– Знамо, выступают! У их – хор да с плясками, с гитарами да шалями. Мы в окно видали – ровно хоровод, токма ненашенский, и поют – ажно душе больно. Демидка – тот завсегда слёзы утирал. Разбойник, срамник – а чуйствительный, слабже нас-то со Степаном. Он тожа наведыват в Хмелиту, а живёт в Михаево, недалече, верстах в семи со стороны Днепра. Барин ево – Каретников – в Петербурге служит гвардейским поручиком, токма дела́ в поместье ведёт економ – жидовин, хитрый пройдоха. А Каретников-то как в карты продуется – в имение, штоба, значит, восполнить капитал. Поживёт чуток – и назад, в столицу. Бывало, напьётся – и на́ конь, шашку – вон, скачет в Хмелиту, перед парадным крыльцом гарцует, ругатся непотребно, грозит, на дуелю вызыват.
– Кого? – опешил слушатель.
– Известное дело – кого: Лексей Фёдрыча.
– Отчаво же так-то?
– Дак ить это давно повелось. Почитай, сто лет как. Ишшо прежние помещики Михаево да Хмелиты зачали судиться. В аккурат на стыке ихних владений – лесок, не шибко большой, с болотцем. Из-за ево раздор.
– А суд-то што?
– Дак суд! Судейские-то меж собой тожа, чай, не ладят: то одному отпишут землю, то другому.
Отгороженный от костра шатром ели, странник уже не спал. Дневная усталость, провалившая его в мгновенный сон, растаяла, и он лежал, наслаждаясь покоем и ожидая рассвета, чтобы продолжить путь. Время, когда следовало выйти к костру, было упущено, а теперь было неловко выходить из укрытия, да и напугаются мужики.
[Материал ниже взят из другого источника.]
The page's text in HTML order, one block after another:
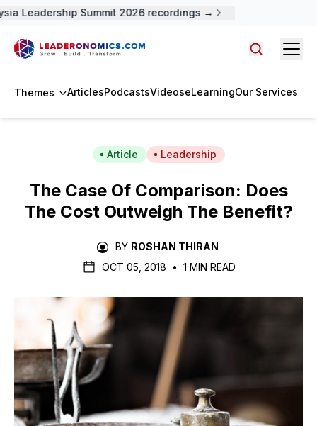
Leadership Summit 2026 recordings →
Themes ArticlesPodcastsVideoseLearningOur Services
Article Leadership
The Case Of Comparison: Does
The Cost Outweigh The Benefit?
BY ROSHAN THIRAN
OCT 05, 2018
• 1 MIN READ
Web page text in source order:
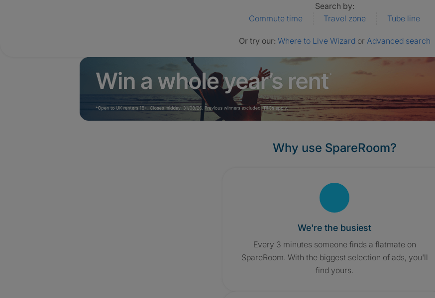
Search by:
Commute time
Travel zone Tube line
Or try our: Where to Live Wizard or Advanced search
Why use SpareRoom?
We're the busiest
Every 3 minutes someone finds a flatmate on
SpareRoom. With the biggest selection of ads, you'll
find yours.
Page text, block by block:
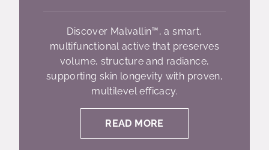
Discover Malvallin™, a smart,
multifunctional active that preserves
volume, structure and radiance,
supporting skin longevity with proven,
multilevel efficacy.
READ MORE
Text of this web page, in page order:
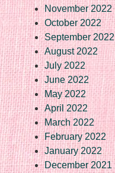
November 2022
October 2022
September 2022
August 2022
July 2022
June 2022
May 2022
April 2022
March 2022
February 2022
January 2022
December 2021
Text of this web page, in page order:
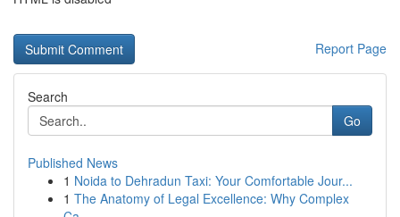
Report Page
Search
Go
Published News
1 Noida to Dehradun Taxi: Your Comfortable Jour...
1 The Anatomy of Legal Excellence: Why Complex
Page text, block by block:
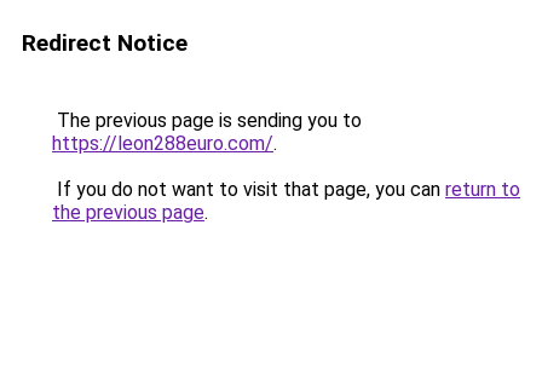
Redirect Notice
The previous page is sending you to
https://leon288euro.com/.
If you do not want to visit that page, you can return to
the previous page.
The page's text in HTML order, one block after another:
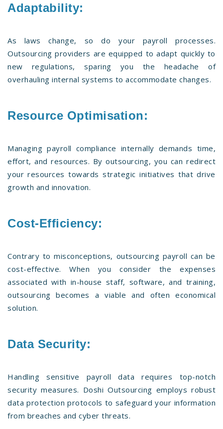
Adaptability:
As laws change, so do your payroll processes.
Outsourcing providers are equipped to adapt quickly to
new regulations, sparing you the headache of
overhauling internal systems to accommodate changes.
Resource Optimisation:
Managing payroll compliance internally demands time,
effort, and resources. By outsourcing, you can redirect
your resources towards strategic initiatives that drive
growth and innovation.
Cost-Efficiency:
Contrary to misconceptions, outsourcing payroll can be
cost-effective. When you consider the expenses
associated with in-house staff, software, and training,
outsourcing becomes a viable and often economical
solution.
Data Security:
Handling sensitive payroll data requires top-notch
security measures. Doshi Outsourcing employs robust
data protection protocols to safeguard your information
from breaches and cyber threats.
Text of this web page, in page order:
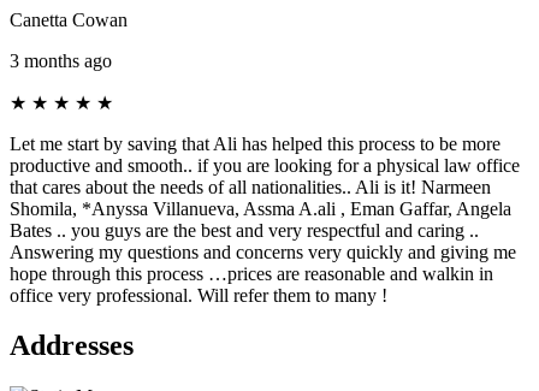
Canetta Cowan
3 months ago
★ ★ ★ ★ ★
Let me start by saving that Ali has helped this process to be more
productive and smooth.. if you are looking for a physical law office
that cares about the needs of all nationalities.. Ali is it! Narmeen
Shomila, *Anyssa Villanueva, Assma A.ali , Eman Gaffar, Angela
Bates .. you guys are the best and very respectful and caring ..
Answering my questions and concerns very quickly and giving me
hope through this process …prices are reasonable and walkin in
office very professional. Will refer them to many !
Addresses
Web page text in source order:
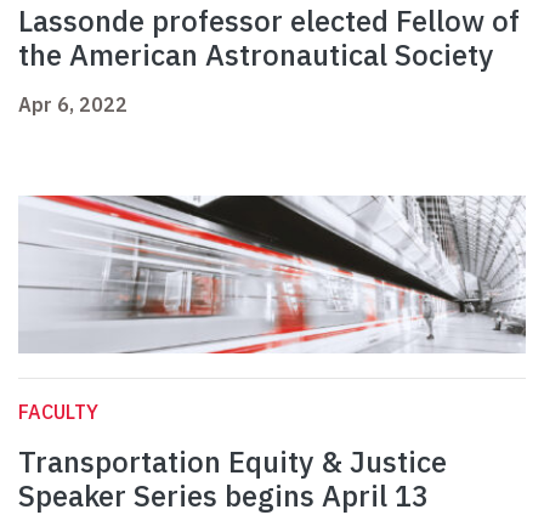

Тихая беседа у костра приятно баюкала и рисовала далёкий рай, затерявшийся где-то на смоленской земле. Ему чудились зелёные холмы, речная гладь с расплавленным солнцем, густые леса с ягодными полянами, барская усадьба с липовым парком, с прудом, с мраморными скульптурами, беседки, раскинувшиеся луга с высокой травой, заплетённой пёстрыми цветами. И над всем этим счастливым видением – тихий девичий смех, словно серебристая роса.
Порывшись в золе прутиком, мужик выкатил из углей картошины. С хрустом разрезанная луковица источала острый аппетитный дух, который, смешиваясь с печёным картофельным да пряным стойким запахом домашнего сала, настырно плыл сквозь шатёр, дразня проголодавшегося странника.
– А чаво сюды-то занесло? – обжигаясь горячей картошкой, катая её в ладонях, спросил смоленского мужика попутчик.